## [Activity]
Can you print the data exactly and leave out each image?

★ ★ ★ ★ ★

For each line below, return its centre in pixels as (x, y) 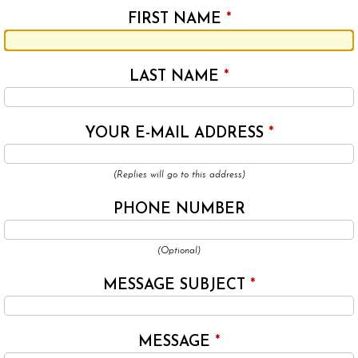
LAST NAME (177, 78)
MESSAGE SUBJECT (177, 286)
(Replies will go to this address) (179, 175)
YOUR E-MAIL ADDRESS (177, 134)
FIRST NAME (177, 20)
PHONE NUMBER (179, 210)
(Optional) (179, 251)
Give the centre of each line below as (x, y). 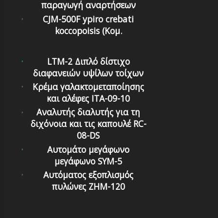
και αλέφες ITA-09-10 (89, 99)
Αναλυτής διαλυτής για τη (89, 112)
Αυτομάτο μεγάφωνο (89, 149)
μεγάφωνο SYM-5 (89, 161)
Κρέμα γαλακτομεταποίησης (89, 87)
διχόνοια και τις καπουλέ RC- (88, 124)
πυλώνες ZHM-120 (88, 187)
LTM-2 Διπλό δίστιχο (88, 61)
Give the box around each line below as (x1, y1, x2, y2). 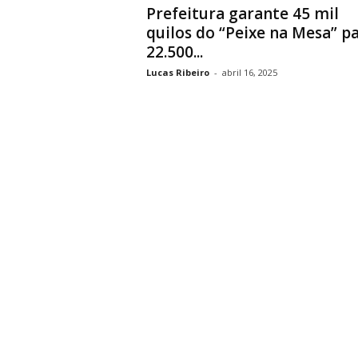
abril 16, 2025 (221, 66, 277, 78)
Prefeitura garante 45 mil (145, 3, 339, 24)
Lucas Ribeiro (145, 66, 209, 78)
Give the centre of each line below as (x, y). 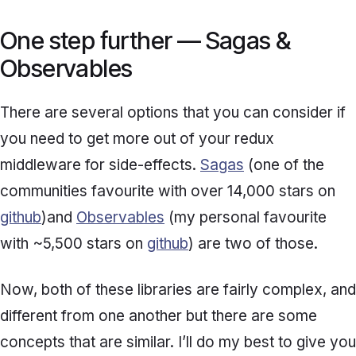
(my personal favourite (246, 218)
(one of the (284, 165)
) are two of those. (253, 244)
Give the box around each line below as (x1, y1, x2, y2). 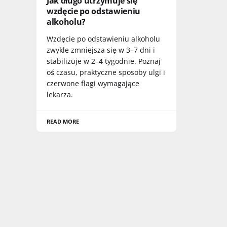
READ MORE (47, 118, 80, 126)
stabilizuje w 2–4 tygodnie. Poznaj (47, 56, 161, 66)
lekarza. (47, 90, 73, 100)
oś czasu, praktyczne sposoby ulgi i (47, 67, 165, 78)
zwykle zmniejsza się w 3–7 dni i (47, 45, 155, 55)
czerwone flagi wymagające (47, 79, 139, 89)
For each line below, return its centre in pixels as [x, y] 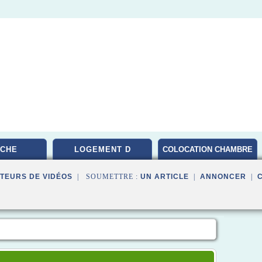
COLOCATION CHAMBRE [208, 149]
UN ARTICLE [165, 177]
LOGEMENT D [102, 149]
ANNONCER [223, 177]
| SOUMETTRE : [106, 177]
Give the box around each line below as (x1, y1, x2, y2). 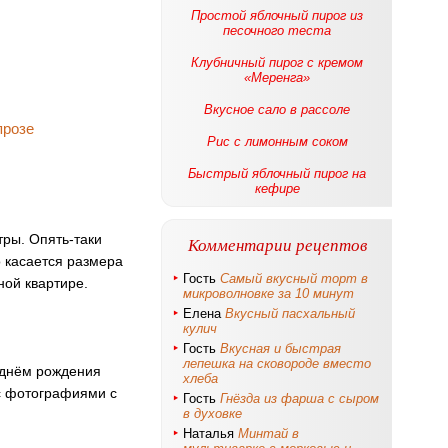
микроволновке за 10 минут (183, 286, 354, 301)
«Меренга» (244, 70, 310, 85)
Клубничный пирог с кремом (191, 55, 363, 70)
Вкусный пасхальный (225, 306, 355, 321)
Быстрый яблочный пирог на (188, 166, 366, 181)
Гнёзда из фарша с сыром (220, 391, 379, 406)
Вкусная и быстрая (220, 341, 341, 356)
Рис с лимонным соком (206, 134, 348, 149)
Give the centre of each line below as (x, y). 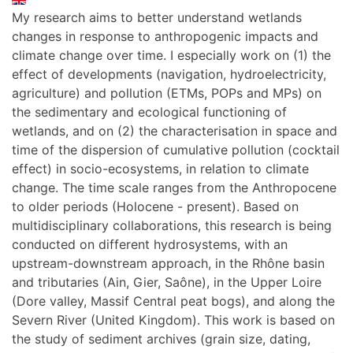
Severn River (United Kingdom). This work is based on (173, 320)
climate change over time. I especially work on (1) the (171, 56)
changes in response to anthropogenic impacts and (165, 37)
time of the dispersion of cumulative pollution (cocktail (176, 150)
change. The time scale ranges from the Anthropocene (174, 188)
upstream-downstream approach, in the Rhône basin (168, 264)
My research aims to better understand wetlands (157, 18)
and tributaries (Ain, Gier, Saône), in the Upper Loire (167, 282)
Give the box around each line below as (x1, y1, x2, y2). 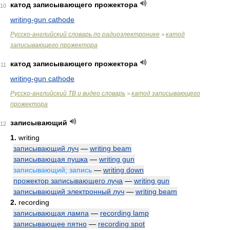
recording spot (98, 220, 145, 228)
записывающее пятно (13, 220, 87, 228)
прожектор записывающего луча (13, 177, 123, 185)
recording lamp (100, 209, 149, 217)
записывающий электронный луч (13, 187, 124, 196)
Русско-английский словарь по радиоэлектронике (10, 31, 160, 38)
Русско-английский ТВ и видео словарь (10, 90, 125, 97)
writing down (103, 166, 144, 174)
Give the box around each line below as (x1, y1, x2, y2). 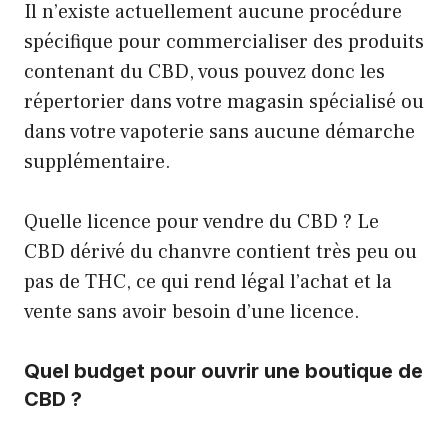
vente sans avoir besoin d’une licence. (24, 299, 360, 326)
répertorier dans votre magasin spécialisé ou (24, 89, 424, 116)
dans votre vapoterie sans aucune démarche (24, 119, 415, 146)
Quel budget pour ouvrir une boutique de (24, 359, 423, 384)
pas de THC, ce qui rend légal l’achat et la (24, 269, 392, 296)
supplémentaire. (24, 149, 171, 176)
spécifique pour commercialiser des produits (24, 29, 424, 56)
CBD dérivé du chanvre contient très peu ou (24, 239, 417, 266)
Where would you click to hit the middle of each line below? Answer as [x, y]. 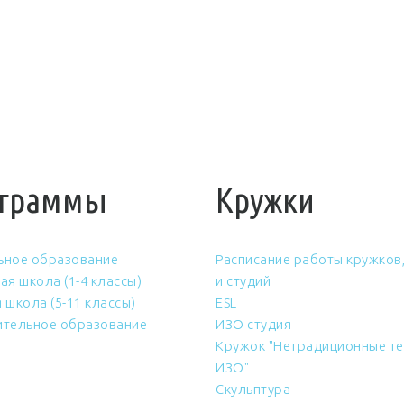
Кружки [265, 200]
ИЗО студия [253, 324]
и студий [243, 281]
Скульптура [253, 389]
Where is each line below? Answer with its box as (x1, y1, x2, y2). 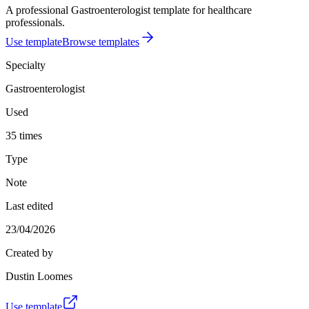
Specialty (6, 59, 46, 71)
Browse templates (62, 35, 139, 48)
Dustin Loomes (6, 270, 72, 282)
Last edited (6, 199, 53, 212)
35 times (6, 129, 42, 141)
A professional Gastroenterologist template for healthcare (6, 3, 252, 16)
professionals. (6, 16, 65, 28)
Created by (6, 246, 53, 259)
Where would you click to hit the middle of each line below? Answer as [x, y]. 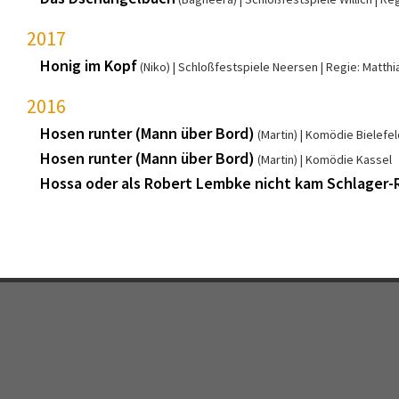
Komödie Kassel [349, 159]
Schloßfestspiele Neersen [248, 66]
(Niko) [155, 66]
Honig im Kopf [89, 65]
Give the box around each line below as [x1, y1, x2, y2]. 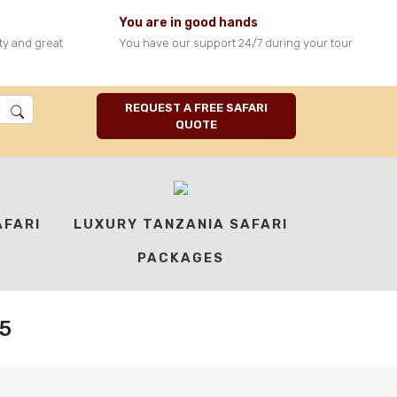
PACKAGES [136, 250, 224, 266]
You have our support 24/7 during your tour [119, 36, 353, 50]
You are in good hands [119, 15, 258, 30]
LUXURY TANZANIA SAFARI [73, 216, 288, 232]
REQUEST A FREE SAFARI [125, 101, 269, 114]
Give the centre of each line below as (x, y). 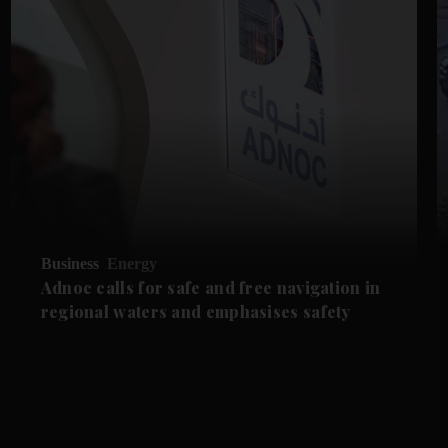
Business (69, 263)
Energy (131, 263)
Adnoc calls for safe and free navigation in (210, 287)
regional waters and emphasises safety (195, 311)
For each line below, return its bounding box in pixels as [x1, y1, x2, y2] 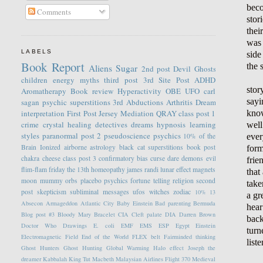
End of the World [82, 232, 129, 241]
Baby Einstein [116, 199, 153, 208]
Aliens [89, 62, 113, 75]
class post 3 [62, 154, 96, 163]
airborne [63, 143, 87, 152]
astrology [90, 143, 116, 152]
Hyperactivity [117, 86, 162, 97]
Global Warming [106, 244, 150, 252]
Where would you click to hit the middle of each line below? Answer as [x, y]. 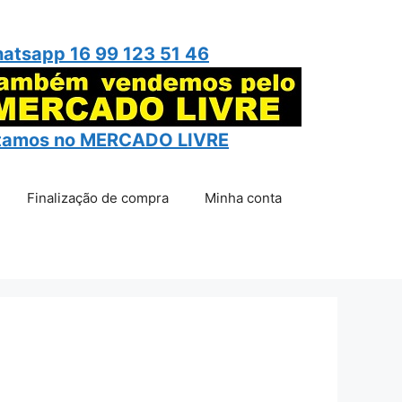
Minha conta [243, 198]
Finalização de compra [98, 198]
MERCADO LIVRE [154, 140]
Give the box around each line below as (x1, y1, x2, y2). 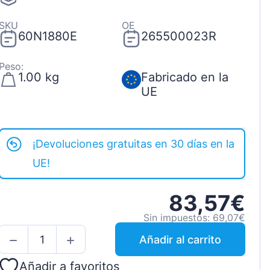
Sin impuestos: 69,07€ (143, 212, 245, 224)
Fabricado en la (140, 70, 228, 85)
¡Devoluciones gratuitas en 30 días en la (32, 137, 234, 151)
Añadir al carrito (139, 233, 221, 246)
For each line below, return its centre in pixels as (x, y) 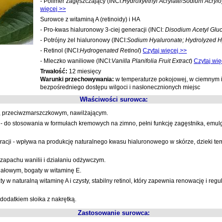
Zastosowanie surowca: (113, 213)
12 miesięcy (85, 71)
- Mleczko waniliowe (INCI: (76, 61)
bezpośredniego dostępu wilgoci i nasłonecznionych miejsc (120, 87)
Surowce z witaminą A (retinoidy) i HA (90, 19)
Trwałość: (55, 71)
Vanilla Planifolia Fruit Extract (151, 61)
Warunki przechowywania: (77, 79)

★ ★ ★ ★ ★

## [Task output]
For each line below, return its centre in pixels as (x, y) 
LAST NAME (177, 78)
MESSAGE SUBJECT (177, 286)
(Replies will go to this address) (179, 175)
YOUR E-MAIL ADDRESS (177, 134)
FIRST NAME (177, 20)
PHONE NUMBER (179, 210)
(Optional) (179, 251)
Give the centre of each line below as (x, y). 
και αλέφες ITA-09-10 (89, 99)
Αναλυτής διαλυτής για τη (89, 112)
Αυτομάτο μεγάφωνο (89, 149)
μεγάφωνο SYM-5 (89, 161)
Κρέμα γαλακτομεταποίησης (89, 87)
διχόνοια και τις καπουλέ RC- (88, 124)
πυλώνες ZHM-120 (88, 187)
LTM-2 Διπλό δίστιχο (88, 61)
Give the box around each line below as (x1, y1, x2, y2). 
abril 16, 2025 (221, 66, 277, 78)
Prefeitura garante 45 mil (145, 3, 339, 24)
Lucas Ribeiro (145, 66, 209, 78)
Give the centre of each line below as (x, y). 
(my personal favourite (246, 218)
(one of the (284, 165)
) are two of those. (253, 244)
Give the box around each line below as (x1, y1, x2, y2). 
READ MORE (47, 118, 80, 126)
stabilizuje w 2–4 tygodnie. Poznaj (47, 56, 161, 66)
lekarza. (47, 90, 73, 100)
oś czasu, praktyczne sposoby ulgi i (47, 67, 165, 78)
zwykle zmniejsza się w 3–7 dni i (47, 45, 155, 55)
czerwone flagi wymagające (47, 79, 139, 89)
For each line below, return its centre in pixels as [x, y] 
COLOCATION CHAMBRE [208, 149]
UN ARTICLE [165, 177]
LOGEMENT D [102, 149]
ANNONCER [223, 177]
| SOUMETTRE : [106, 177]
Give the box around each line below as (x1, y1, x2, y2). 
микроволновке за 10 минут (183, 286, 354, 301)
«Меренга» (244, 70, 310, 85)
Клубничный пирог с кремом (191, 55, 363, 70)
Вкусный пасхальный (225, 306, 355, 321)
Быстрый яблочный пирог на (188, 166, 366, 181)
Гнёзда из фарша с сыром (220, 391, 379, 406)
Вкусная и быстрая (220, 341, 341, 356)
Рис с лимонным соком (206, 134, 348, 149)
Give the centre of each line below as (x, y). 
Severn River (United Kingdom). This work is based on (173, 320)
climate change over time. I especially work on (1) the (171, 56)
changes in response to anthropogenic impacts and (165, 37)
time of the dispersion of cumulative pollution (cocktail (176, 150)
change. The time scale ranges from the Anthropocene (174, 188)
upstream-downstream approach, in the Rhône basin (168, 264)
My research aims to better understand wetlands (157, 18)
and tributaries (Ain, Gier, Saône), in the Upper Loire (167, 282)
Give the box around each line below as (x1, y1, x2, y2). 
recording spot (98, 220, 145, 228)
записывающее пятно (13, 220, 87, 228)
прожектор записывающего луча (13, 177, 123, 185)
recording lamp (100, 209, 149, 217)
записывающий электронный луч (13, 187, 124, 196)
Русско-английский словарь по радиоэлектронике (10, 31, 160, 38)
Русско-английский ТВ и видео словарь (10, 90, 125, 97)
writing down (103, 166, 144, 174)
Give the box around each line below as (x1, y1, x2, y2). 
vente sans avoir besoin d’une licence. (24, 299, 360, 326)
répertorier dans votre magasin spécialisé ou (24, 89, 424, 116)
dans votre vapoterie sans aucune démarche (24, 119, 415, 146)
Quel budget pour ouvrir une boutique de (24, 359, 423, 384)
pas de THC, ce qui rend légal l’achat et la (24, 269, 392, 296)
supplémentaire. (24, 149, 171, 176)
spécifique pour commercialiser des produits (24, 29, 424, 56)
CBD dérivé du chanvre contient très peu ou (24, 239, 417, 266)
Where would you click to hit the middle of each line below? Answer as [x, y]. 
Кружки [265, 200]
ИЗО студия [253, 324]
и студий [243, 281]
Скульптура [253, 389]
Where is each line below? Answer with its box as (x1, y1, x2, y2). 
Specialty (6, 59, 46, 71)
Browse templates (62, 35, 139, 48)
Dustin Loomes (6, 270, 72, 282)
Last edited (6, 199, 53, 212)
35 times (6, 129, 42, 141)
A professional Gastroenterologist template for healthcare (6, 3, 252, 16)
professionals. (6, 16, 65, 28)
Created by (6, 246, 53, 259)
Where would you click to hit the middle of each line below? Answer as [x, y]. 
Komödie Kassel [349, 159]
Schloßfestspiele Neersen [248, 66]
(Niko) [155, 66]
Honig im Kopf [89, 65]
Give the box around each line below as [x1, y1, x2, y2]. 
PACKAGES [136, 250, 224, 266]
You have our support 24/7 during your tour [119, 36, 353, 50]
You are in good hands [119, 15, 258, 30]
LUXURY TANZANIA SAFARI [73, 216, 288, 232]
REQUEST A FREE SAFARI [125, 101, 269, 114]
Give the centre of each line below as (x, y). 
Business (69, 263)
Energy (131, 263)
Adnoc calls for safe and free navigation in (210, 287)
regional waters and emphasises safety (195, 311)
For each line below, return its bounding box in pixels as [x1, y1, x2, y2] 
End of the World [82, 232, 129, 241]
Baby Einstein [116, 199, 153, 208]
Aliens [89, 62, 113, 75]
class post 3 [62, 154, 96, 163]
airborne [63, 143, 87, 152]
astrology [90, 143, 116, 152]
Hyperactivity [117, 86, 162, 97]
Global Warming [106, 244, 150, 252]
Where would you click to hit the middle of each line below? Answer as [x, y]. 
Minha conta [243, 198]
Finalização de compra [98, 198]
MERCADO LIVRE [154, 140]
Give the box around each line below as (x1, y1, x2, y2). 
Sin impuestos: 69,07€ (143, 212, 245, 224)
Fabricado en la (140, 70, 228, 85)
¡Devoluciones gratuitas en 30 días en la (32, 137, 234, 151)
Añadir al carrito (139, 233, 221, 246)
For each line below, return its centre in pixels as (x, y) 
Zastosowanie surowca: (113, 213)
12 miesięcy (85, 71)
- Mleczko waniliowe (INCI: (76, 61)
bezpośredniego dostępu wilgoci i nasłonecznionych miejsc (120, 87)
Surowce z witaminą A (retinoidy) i HA (90, 19)
Trwałość: (55, 71)
Vanilla Planifolia Fruit Extract (151, 61)
Warunki przechowywania: (77, 79)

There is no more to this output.